Problem description » In the entries that follow, repeat exactly the lines from the one that has "Page text, block" through the one that has "The page's text", but omit pictures.

** Opening Information block **

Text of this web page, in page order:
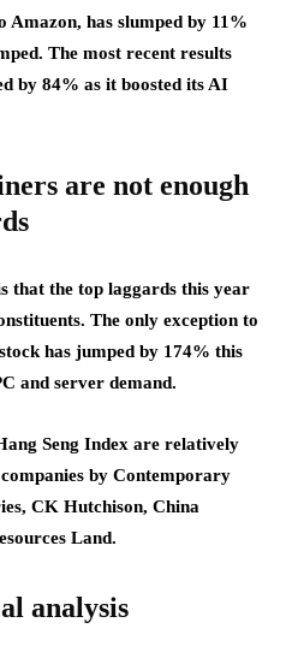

** Closing Information block **
** Opening Information block **

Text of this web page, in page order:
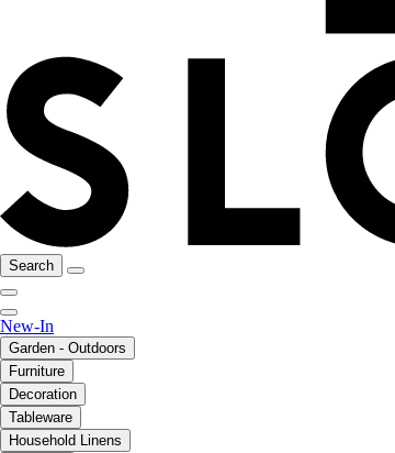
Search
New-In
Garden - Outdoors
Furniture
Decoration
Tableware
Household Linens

** Closing Information block **
** Opening Information block **

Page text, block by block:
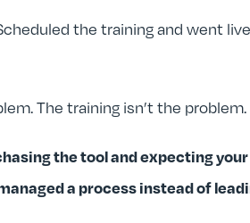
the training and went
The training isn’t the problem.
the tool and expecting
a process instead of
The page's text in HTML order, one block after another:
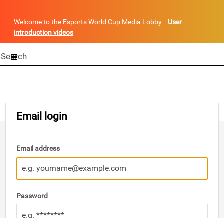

** Closing Information block **

Completed task »
Page text, block by block:
the training and went
The training isn’t the problem.
the tool and expecting
a process instead of
The page's text in HTML order, one block after another:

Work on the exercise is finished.